According to Jainism, time is beginningless and eternal. The cosmic wheel of time rotates ceaselessly. This cyclic nature eliminates the need for a creator, destroyer or external deity to maintain the universe.

The wheel of time is divided into two half-rotations, Utsarpiṇī or ascending time cycle and Avasarpiṇī, the descending time cycle, occurring continuously after each other. Utsarpiṇī is a period of progressive prosperity and happiness where the time spans and ages are at an increasing scale, while Avsarpiṇī is a period of increasing sorrow and immorality.

===Concept of reality===
This universe is made up of what Jainas call the six dravyas or substances classified as follows –
- Jīva – The living substances

Jains believe that souls (Jīva) exist as a reality, with a separate existence from the body that houses it. It is characterised by cetana (consciousness) and upayoga (knowledge and perception). Though the soul experiences both birth and death, it is neither destroyed nor created. Decay and origin refer respectively to the disappearance of one state of a soul and appearance of another, both merely various modes of the soul.

- Ajīva – Non-Living Substances
  - Pudgala or Matter – Matter is solid, liquid, gas, energy, fine karmic materials and extra-fine matter or ultimate particles. Paramānu or ultimate particles are the basic building block of matter. One quality of paramānu and pudgala is permanence and indestructibility. It combines and changes its modes but its qualities remain the same.
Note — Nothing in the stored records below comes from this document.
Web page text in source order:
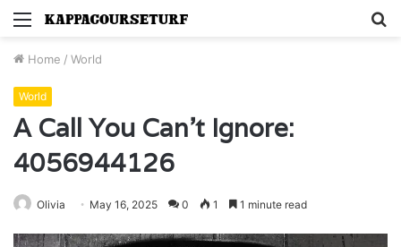
Menu
Home / World
World
A Call You Can’t Ignore:
4056944126
Olivia May 16, 2025 0 1 1 minute read

According to Jainism, it cannot be created nor destroyed.
  - Dharma-tattva or Medium of Motion and Adharma-tattva or Medium of Rest – Also known as Dharmāstikāya and Adharmāstikāya, they are distinct to Jain thought depicting motion and rest. They pervade the entire universe. Dharma-tattva and Adharma-tattva are by itself not motion or rest but mediate motion and rest in other bodies. Without dharmāstikāya motion is impossible and without adharmāstikāya rest is impossible in the Universe.
  - Ākāśa or Space – Space is a substance that accommodates living souls, matter, the principles of motion and rest, and time. It is all-pervading, infinite and made of infinite space-points.
  - Kāla or Time – Time is a real entity according to Jainism and all activities, changes or modifications are achieved only in time. Time is like a wheel with twelve spokes divided into descending and ascending: half with six stages of immense durations, each estimated at billions of "ocean years" (sagaropama). In each descending stage, sorrow increases and at each ascending stage, happiness and bliss increase.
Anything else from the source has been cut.